*** Provided records

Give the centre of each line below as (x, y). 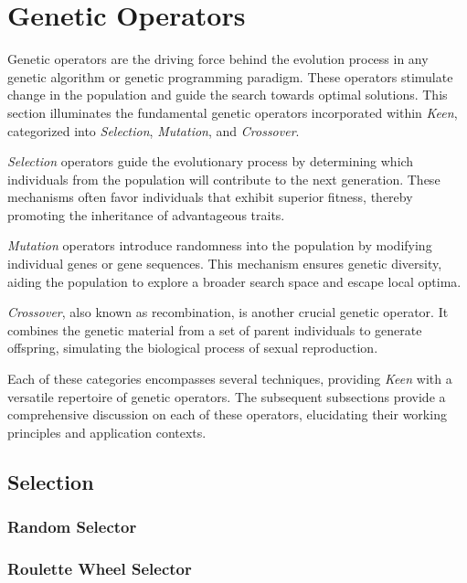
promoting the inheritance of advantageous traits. (146, 214)
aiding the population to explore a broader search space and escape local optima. (234, 281)
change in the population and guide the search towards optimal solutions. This (228, 95)
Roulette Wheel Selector (100, 568)
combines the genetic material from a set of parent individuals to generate (215, 329)
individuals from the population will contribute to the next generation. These (224, 179)
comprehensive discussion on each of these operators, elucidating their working (227, 414)
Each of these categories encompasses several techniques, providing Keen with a (230, 379)
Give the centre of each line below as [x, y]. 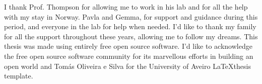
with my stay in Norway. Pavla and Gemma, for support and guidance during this [131, 16]
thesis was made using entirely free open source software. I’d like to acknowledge [128, 46]
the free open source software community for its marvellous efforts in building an [129, 56]
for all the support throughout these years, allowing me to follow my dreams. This [131, 36]
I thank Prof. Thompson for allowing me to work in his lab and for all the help [126, 7]
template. [19, 76]
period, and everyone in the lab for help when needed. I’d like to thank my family [130, 26]
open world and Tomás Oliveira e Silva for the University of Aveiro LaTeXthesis [127, 66]
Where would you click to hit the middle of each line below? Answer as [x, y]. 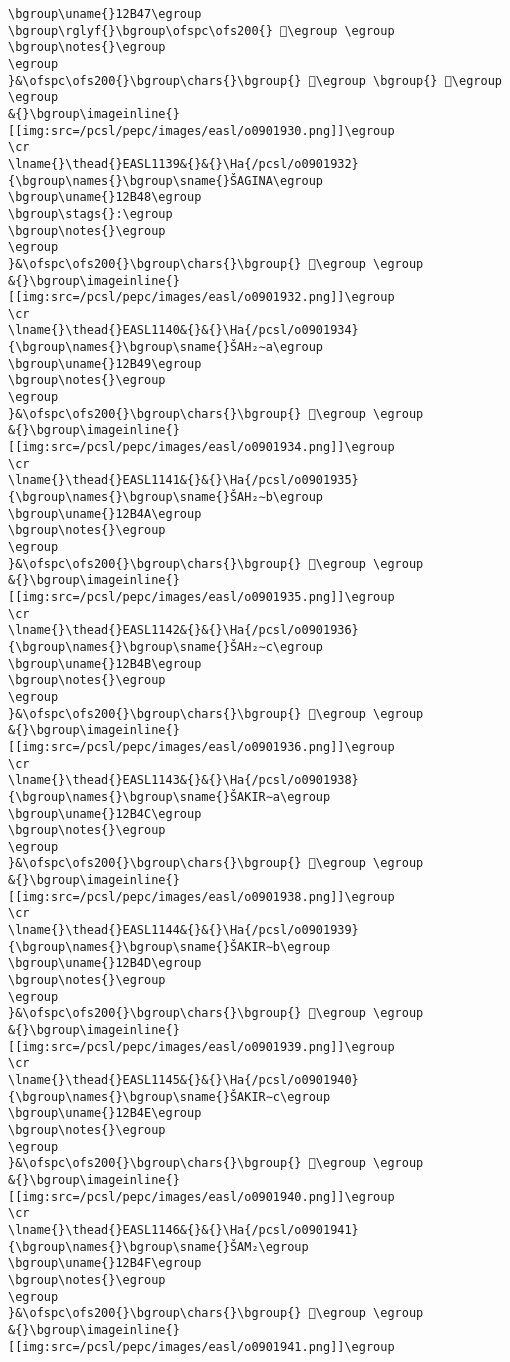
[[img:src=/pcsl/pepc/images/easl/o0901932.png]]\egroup [201, 297]
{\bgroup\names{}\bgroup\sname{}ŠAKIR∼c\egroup [169, 1096]
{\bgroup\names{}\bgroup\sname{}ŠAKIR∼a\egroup [169, 796]
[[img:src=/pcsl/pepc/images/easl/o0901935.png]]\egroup [201, 596]
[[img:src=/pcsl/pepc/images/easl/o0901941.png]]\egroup [201, 1346]
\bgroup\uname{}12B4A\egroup [105, 513]
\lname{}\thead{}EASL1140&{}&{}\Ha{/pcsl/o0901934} [183, 330]
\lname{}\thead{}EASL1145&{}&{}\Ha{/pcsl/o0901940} [183, 1080]
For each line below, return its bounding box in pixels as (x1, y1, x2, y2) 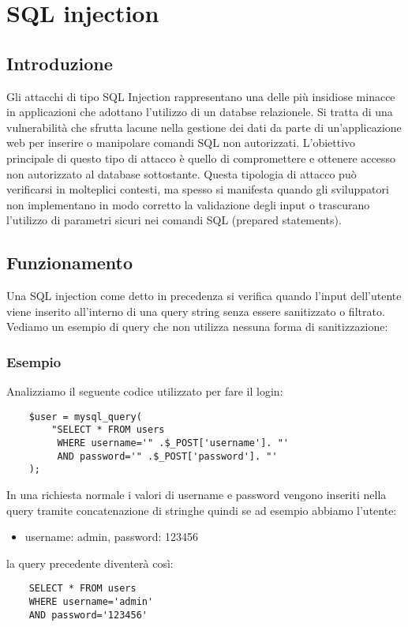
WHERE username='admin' (28, 596, 154, 608)
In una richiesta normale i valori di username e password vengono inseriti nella (6, 486, 387, 502)
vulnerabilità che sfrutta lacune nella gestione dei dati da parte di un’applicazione (6, 118, 402, 135)
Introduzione (6, 51, 113, 75)
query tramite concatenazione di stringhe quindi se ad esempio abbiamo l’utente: (6, 501, 397, 518)
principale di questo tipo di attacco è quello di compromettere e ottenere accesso (6, 149, 396, 166)
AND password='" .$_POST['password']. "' (57, 450, 278, 462)
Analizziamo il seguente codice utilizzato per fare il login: (6, 383, 283, 400)
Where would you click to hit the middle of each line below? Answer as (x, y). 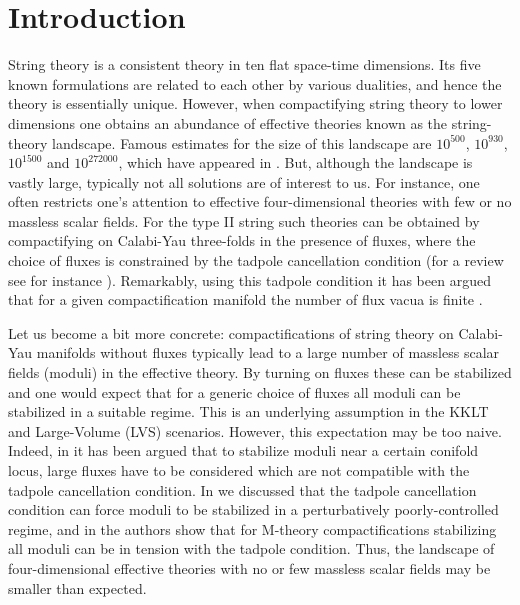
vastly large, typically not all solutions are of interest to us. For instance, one (244, 181)
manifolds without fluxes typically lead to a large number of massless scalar (268, 352)
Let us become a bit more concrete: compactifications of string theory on (231, 332)
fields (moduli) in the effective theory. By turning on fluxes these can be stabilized (260, 372)
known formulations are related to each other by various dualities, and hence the (255, 83)
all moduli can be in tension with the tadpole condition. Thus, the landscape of (251, 548)
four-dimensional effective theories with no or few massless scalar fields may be (249, 567)
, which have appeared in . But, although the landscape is (295, 162)
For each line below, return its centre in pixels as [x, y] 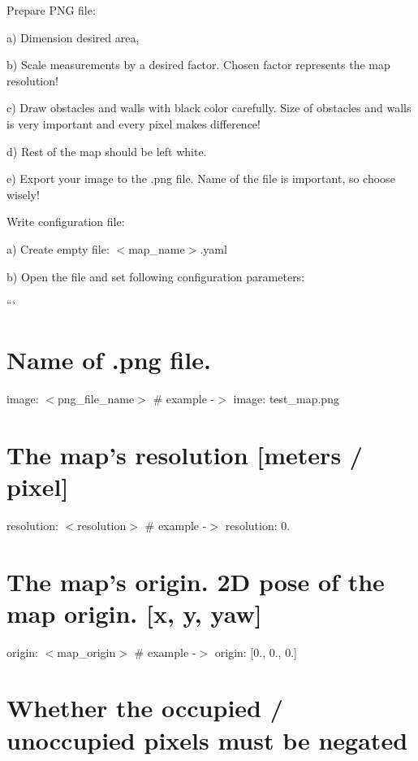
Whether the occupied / [145, 708]
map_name [157, 248]
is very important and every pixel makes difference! [134, 123]
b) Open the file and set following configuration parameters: [156, 276]
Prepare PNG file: [51, 10]
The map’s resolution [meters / [185, 454]
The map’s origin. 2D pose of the [196, 581]
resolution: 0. [258, 525]
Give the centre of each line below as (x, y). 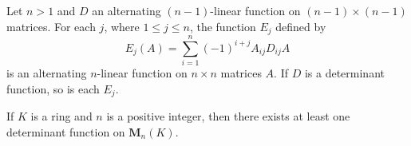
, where (122, 26)
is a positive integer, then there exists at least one (228, 116)
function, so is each (53, 88)
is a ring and (61, 116)
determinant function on (66, 131)
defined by (301, 26)
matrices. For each (51, 26)
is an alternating (47, 73)
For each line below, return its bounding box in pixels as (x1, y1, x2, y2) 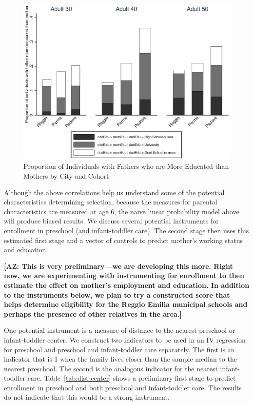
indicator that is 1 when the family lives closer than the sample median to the (4, 354, 237, 364)
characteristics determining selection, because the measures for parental (4, 197, 217, 207)
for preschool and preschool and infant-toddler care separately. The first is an (4, 344, 235, 354)
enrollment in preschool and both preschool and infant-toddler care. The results (4, 382, 242, 392)
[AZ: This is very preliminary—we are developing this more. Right (4, 261, 233, 271)
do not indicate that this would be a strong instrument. (4, 392, 170, 402)
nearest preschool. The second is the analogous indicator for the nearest (4, 363, 218, 373)
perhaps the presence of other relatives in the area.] (4, 308, 182, 319)
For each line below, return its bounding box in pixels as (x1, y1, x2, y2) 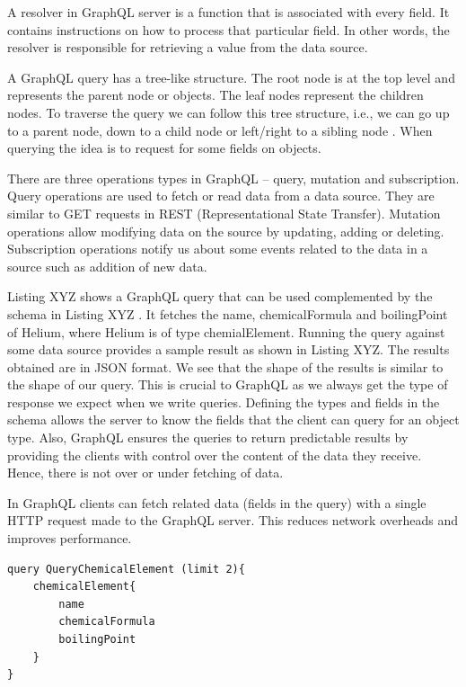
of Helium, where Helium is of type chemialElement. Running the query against (7, 322, 445, 341)
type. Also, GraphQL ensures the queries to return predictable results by (7, 428, 409, 447)
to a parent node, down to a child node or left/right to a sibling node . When (7, 120, 433, 139)
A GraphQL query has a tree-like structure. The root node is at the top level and (7, 67, 455, 86)
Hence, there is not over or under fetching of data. (7, 463, 284, 482)
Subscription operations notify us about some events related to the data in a (7, 239, 428, 258)
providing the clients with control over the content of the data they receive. (7, 445, 422, 464)
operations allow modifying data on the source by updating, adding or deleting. (7, 221, 444, 240)
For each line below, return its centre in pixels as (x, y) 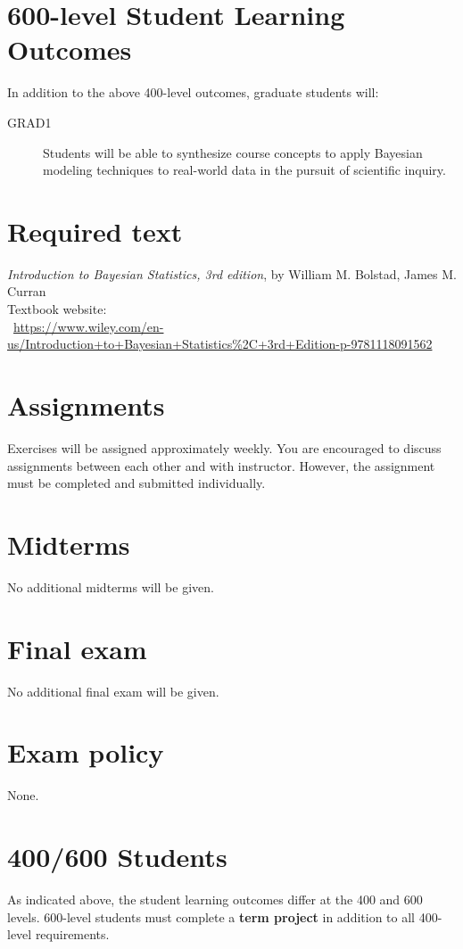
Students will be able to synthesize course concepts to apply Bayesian (233, 152)
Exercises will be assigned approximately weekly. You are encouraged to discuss (224, 447)
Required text (95, 231)
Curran (27, 291)
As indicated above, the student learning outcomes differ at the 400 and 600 (215, 899)
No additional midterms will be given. (111, 586)
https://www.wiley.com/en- (89, 326)
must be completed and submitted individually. (136, 483)

******

Task prompt >> Could you transcribe all of the data exactly and omit the pictures?

Result of this exercise >>
Give the centre of each line below as (x, y). 
promoting the inheritance of advantageous traits. (146, 214)
aiding the population to explore a broader search space and escape local optima. (234, 281)
change in the population and guide the search towards optimal solutions. This (228, 95)
Roulette Wheel Selector (100, 568)
combines the genetic material from a set of parent individuals to generate (215, 329)
individuals from the population will contribute to the next generation. These (224, 179)
comprehensive discussion on each of these operators, elucidating their working (227, 414)
Each of these categories encompasses several techniques, providing Keen with a (230, 379)
Give the centre of each line below as [x, y]. 
with my stay in Norway. Pavla and Gemma, for support and guidance during this [131, 16]
thesis was made using entirely free open source software. I’d like to acknowledge [128, 46]
the free open source software community for its marvellous efforts in building an [129, 56]
for all the support throughout these years, allowing me to follow my dreams. This [131, 36]
I thank Prof. Thompson for allowing me to work in his lab and for all the help [126, 7]
template. [19, 76]
period, and everyone in the lab for help when needed. I’d like to thank my family [130, 26]
open world and Tomás Oliveira e Silva for the University of Aveiro LaTeXthesis [127, 66]
Where would you click to hit the middle of each line below? Answer as [x, y]. 
[[img:src=/pcsl/pepc/images/easl/o0901932.png]]\egroup [201, 297]
{\bgroup\names{}\bgroup\sname{}ŠAKIR∼c\egroup [169, 1096]
{\bgroup\names{}\bgroup\sname{}ŠAKIR∼a\egroup [169, 796]
[[img:src=/pcsl/pepc/images/easl/o0901935.png]]\egroup [201, 596]
[[img:src=/pcsl/pepc/images/easl/o0901941.png]]\egroup [201, 1346]
\bgroup\uname{}12B4A\egroup [105, 513]
\lname{}\thead{}EASL1140&{}&{}\Ha{/pcsl/o0901934} [183, 330]
\lname{}\thead{}EASL1145&{}&{}\Ha{/pcsl/o0901940} [183, 1080]
For each line below, return its bounding box in pixels as (x1, y1, x2, y2) 
WHERE username='admin' (28, 596, 154, 608)
In una richiesta normale i valori di username e password vengono inseriti nella (6, 486, 387, 502)
vulnerabilità che sfrutta lacune nella gestione dei dati da parte di un’applicazione (6, 118, 402, 135)
Introduzione (6, 51, 113, 75)
query tramite concatenazione di stringhe quindi se ad esempio abbiamo l’utente: (6, 501, 397, 518)
principale di questo tipo di attacco è quello di compromettere e ottenere accesso (6, 149, 396, 166)
AND password='" .$_POST['password']. "' (57, 450, 278, 462)
Analizziamo il seguente codice utilizzato per fare il login: (6, 383, 283, 400)
Where would you click to hit the middle of each line below? Answer as (x, y). 
vastly large, typically not all solutions are of interest to us. For instance, one (244, 181)
manifolds without fluxes typically lead to a large number of massless scalar (268, 352)
Let us become a bit more concrete: compactifications of string theory on (231, 332)
fields (moduli) in the effective theory. By turning on fluxes these can be stabilized (260, 372)
known formulations are related to each other by various dualities, and hence the (255, 83)
all moduli can be in tension with the tadpole condition. Thus, the landscape of (251, 548)
four-dimensional effective theories with no or few massless scalar fields may be (249, 567)
, which have appeared in . But, although the landscape is (295, 162)
For each line below, return its centre in pixels as [x, y] 
Whether the occupied / [145, 708]
map_name [157, 248]
is very important and every pixel makes difference! [134, 123]
b) Open the file and set following configuration parameters: [156, 276]
Prepare PNG file: [51, 10]
The map’s resolution [meters / [185, 454]
The map’s origin. 2D pose of the [196, 581]
resolution: 0. [258, 525]
Give the centre of each line below as (x, y). 
, where (122, 26)
is a positive integer, then there exists at least one (228, 116)
function, so is each (53, 88)
is a ring and (61, 116)
determinant function on (66, 131)
defined by (301, 26)
matrices. For each (51, 26)
is an alternating (47, 73)
For each line below, return its bounding box in pixels as (x1, y1, x2, y2) 
indicator that is 1 when the family lives closer than the sample median to the (4, 354, 237, 364)
characteristics determining selection, because the measures for parental (4, 197, 217, 207)
for preschool and preschool and infant-toddler care separately. The first is an (4, 344, 235, 354)
enrollment in preschool and both preschool and infant-toddler care. The results (4, 382, 242, 392)
[AZ: This is very preliminary—we are developing this more. Right (4, 261, 233, 271)
do not indicate that this would be a strong instrument. (4, 392, 170, 402)
nearest preschool. The second is the analogous indicator for the nearest (4, 363, 218, 373)
perhaps the presence of other relatives in the area.] (4, 308, 182, 319)
For each line below, return its bounding box in pixels as (x1, y1, x2, y2) 
of Helium, where Helium is of type chemialElement. Running the query against (7, 322, 445, 341)
type. Also, GraphQL ensures the queries to return predictable results by (7, 428, 409, 447)
to a parent node, down to a child node or left/right to a sibling node . When (7, 120, 433, 139)
A GraphQL query has a tree-like structure. The root node is at the top level and (7, 67, 455, 86)
Hence, there is not over or under fetching of data. (7, 463, 284, 482)
Subscription operations notify us about some events related to the data in a (7, 239, 428, 258)
providing the clients with control over the content of the data they receive. (7, 445, 422, 464)
operations allow modifying data on the source by updating, adding or deleting. (7, 221, 444, 240)
For each line below, return its centre in pixels as (x, y) 
Students will be able to synthesize course concepts to apply Bayesian (233, 152)
Exercises will be assigned approximately weekly. You are encouraged to discuss (224, 447)
Required text (95, 231)
Curran (27, 291)
As indicated above, the student learning outcomes differ at the 400 and 600 (215, 899)
No additional midterms will be given. (111, 586)
https://www.wiley.com/en- (89, 326)
must be completed and submitted individually. (136, 483)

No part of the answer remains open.